Since the first American juvenile court was established in the late 1800s, the U.S. judicial approach to dealing with teens in trouble has swung from progressive to punitive and back again. But in many places, including D.C., the transition hasn't been easy.

The idea of a youth prison doesn't typically conjure images of an inviting building with a private movie theater and gym. But New Beginnings Youth Detention Facility in woodsy Laurel, Md. is a different kind of youth prison — one built on the philosophy that young offenders need a positive environment to change.

New Beginnings is the main facility operated by the District's Department of Youth Rehabilitation Services, a 60-bed rehabilitation center that opened in 2010, and it's at the center of D.C.'s shifting philosophy on how to treat juvenile offenders.

"Giving the youth an opportunity to figure out what is it that they have an interest in," says Lashan Beamon, communications director for the Department of Youth Rehabilitation Services, of the center's philosophy. The center aims to give young offenders the tools they'll need to be come successful adults, she says. 
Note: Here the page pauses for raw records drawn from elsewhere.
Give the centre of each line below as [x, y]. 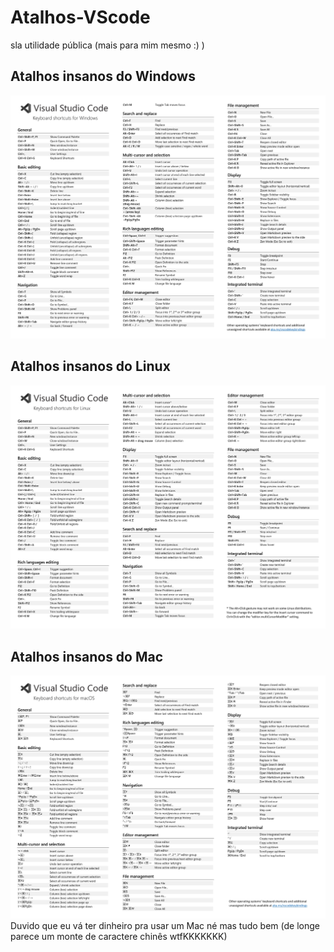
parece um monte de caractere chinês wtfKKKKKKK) [119, 937]
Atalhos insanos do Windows [103, 76]
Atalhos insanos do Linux [90, 366]
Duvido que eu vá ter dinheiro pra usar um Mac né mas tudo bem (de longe [165, 926]
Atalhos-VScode [80, 17]
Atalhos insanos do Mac [87, 656]
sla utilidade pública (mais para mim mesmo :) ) [107, 45]
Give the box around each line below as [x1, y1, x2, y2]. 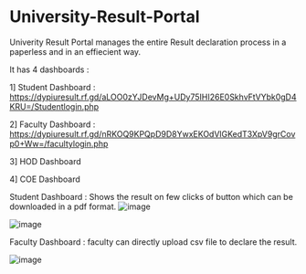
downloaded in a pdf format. [9, 201, 117, 212]
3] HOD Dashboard [9, 155, 82, 166]
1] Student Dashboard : [9, 81, 96, 92]
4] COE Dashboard [9, 174, 80, 184]
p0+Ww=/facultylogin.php [9, 138, 109, 149]
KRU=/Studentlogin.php [9, 100, 100, 111]
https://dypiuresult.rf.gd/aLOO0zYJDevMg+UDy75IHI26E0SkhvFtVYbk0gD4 [9, 91, 297, 102]
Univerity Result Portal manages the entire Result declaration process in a [9, 37, 287, 47]
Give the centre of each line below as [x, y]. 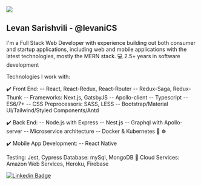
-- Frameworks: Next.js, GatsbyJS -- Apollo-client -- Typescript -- [106, 97]
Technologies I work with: [38, 76]
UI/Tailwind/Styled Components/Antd [53, 110]
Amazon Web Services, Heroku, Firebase [58, 164]
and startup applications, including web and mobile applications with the [97, 49]
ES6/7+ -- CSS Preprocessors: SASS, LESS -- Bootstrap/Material [87, 104]
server [15, 131]
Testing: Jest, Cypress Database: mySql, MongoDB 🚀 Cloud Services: [93, 157]
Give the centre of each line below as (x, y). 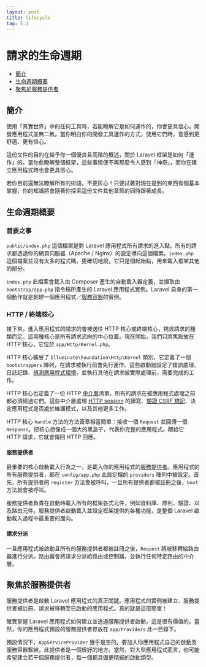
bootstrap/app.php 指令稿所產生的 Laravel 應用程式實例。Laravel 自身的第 (100, 289)
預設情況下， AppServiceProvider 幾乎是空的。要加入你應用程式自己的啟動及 (102, 642)
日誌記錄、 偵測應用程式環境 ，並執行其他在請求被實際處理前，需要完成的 (97, 372)
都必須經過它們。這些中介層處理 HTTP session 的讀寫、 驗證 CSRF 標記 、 (98, 401)
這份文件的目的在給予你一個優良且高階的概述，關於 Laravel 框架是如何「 (97, 155)
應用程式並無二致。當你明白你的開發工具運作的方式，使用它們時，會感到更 (105, 134)
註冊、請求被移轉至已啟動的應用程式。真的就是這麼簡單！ (95, 609)
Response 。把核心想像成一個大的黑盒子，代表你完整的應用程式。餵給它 (95, 430)
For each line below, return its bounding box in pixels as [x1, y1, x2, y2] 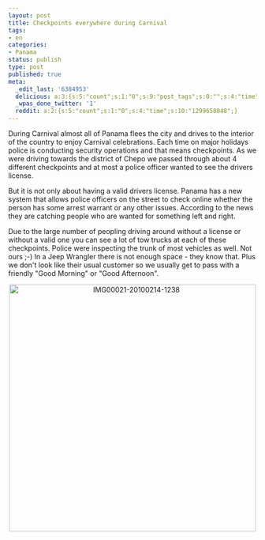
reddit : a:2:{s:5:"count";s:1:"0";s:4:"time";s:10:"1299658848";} [15, 108, 238, 115]
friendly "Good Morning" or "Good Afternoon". [8, 269, 159, 278]
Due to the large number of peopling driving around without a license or [8, 227, 241, 236]
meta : [8, 77, 26, 85]
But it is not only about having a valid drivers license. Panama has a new [8, 187, 243, 195]
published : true [8, 70, 62, 78]
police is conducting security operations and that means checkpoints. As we [8, 145, 257, 155]
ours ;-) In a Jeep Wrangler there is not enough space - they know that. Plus [8, 252, 256, 261]
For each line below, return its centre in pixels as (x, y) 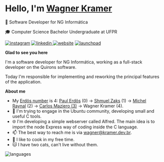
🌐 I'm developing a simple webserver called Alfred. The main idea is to (83, 121)
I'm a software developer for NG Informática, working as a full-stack (74, 62)
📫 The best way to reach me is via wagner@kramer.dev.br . (72, 132)
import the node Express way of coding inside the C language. (75, 127)
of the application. (23, 81)
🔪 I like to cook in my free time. (43, 139)
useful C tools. (27, 116)
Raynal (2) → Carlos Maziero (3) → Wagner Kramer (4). (68, 106)
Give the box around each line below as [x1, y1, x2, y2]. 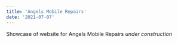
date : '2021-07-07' [6, 14, 55, 20]
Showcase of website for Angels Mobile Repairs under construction [6, 30, 172, 37]
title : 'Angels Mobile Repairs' [6, 8, 87, 15]
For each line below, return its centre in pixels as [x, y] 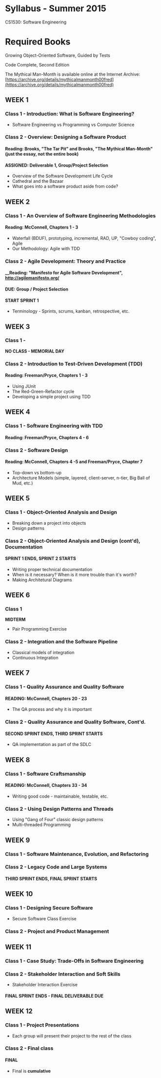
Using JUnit [24, 386]
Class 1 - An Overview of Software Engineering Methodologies [80, 215]
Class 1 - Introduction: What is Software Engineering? [70, 114]
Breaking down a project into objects [49, 523]
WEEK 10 [19, 894]
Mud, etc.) [22, 483]
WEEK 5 [18, 498]
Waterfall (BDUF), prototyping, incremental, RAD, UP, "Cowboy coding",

Oak Hill represents juvenile justice's past

It wasn't always the case, as a tour of the District's former juvenile detention facility, Oak Hill, makes clear. The facility, which closed in 2009, was notorious for its hard knocks treatment of inmates. Layers of barbed wire, high fences and cinder block walls create an intimidating precents. Beamon enters the facility through heavy steel doors.

"So very cold, very eerie. Steel doors," says Beamon. "There's definitely an energy that you can feel when you enter the grounds. One that makes you question, you know, humanity."

It’s a lesson that hits close to home for one of the visitors on today’s tour. As a teenager, Michael Kemp did several stints here at oak hill. Now he's a 22-year-old with short dreads and an easy smile. 

"Damn, this is crazy being in this room, man. My room was back down that way," he says. 

Kemp points to a series of holes chiseled into the walls between the cells. They were made by prisoners trying to talk to each other, he says. They would use anything they could find to try to chisel through the wall, he says, making a scraping motion and sound. 

Rocky transition to more progressive program 

There's no doubt that D.C.'s youth prison philosophy has changed a lot since Kemp served time at Oak Hill. The transition to the new system was rough for both staff and residents, says D.C.  Council member Jim Graham, chairman of the council's human services committee, which oversees New Beginnings. Security issues were one problem; there were three escapes by residents within the first two years it was open, forcing the facility to double the guards on the overnight shifts. 

"When I came into this chairmanship, the locks on the doors at New Beginnings weren't working, they were popping open," he says. "We had a number of critical violent incidents in terms youth violence on youth. Youth violence on staff was very very high. In my opinion, intolerably so." 

Today there are fewer incidents at New Beginnings, but there's still room for improvement. Graham wants the District to do a better job of addressing young peoples' underlying issues, such as substance abuse. 

"If you're comparing it to Oak Hill you say, 'oh my God this is a great achievement,'" Graham says. "But if we're comparing it to what is needed, in terms of turning lives around, ah, we fall short of that mark. But I think, we're getting there."

New Beginnings ... new ability to heal?

On the same day as his visit to Oak Hill, Kemp got a chance to see the New Beginnings facility.

"Yeah this looks different, man, this place looks crazy," he says. "It don't look like a prison, man, it look like, it look like a little campus or something." 

Kemp spoke to a current resident, who showed him around one of the building's small, dorm-like rooms.

"See this is a totally new setup they got here," Kemp says. "Hey, you get to open that window, or do they open it for you?" The residents have permission to open windows themselves, the resident says.

More than the fresh air, Kemp wishes he had had access to the services available for the youth at New Beginnings: counseling services, music writing, and education programs."

"I always think like, if I didn't learn this crime and I would have learned this trade, maybe my life would have turned out a whole lot different," he says.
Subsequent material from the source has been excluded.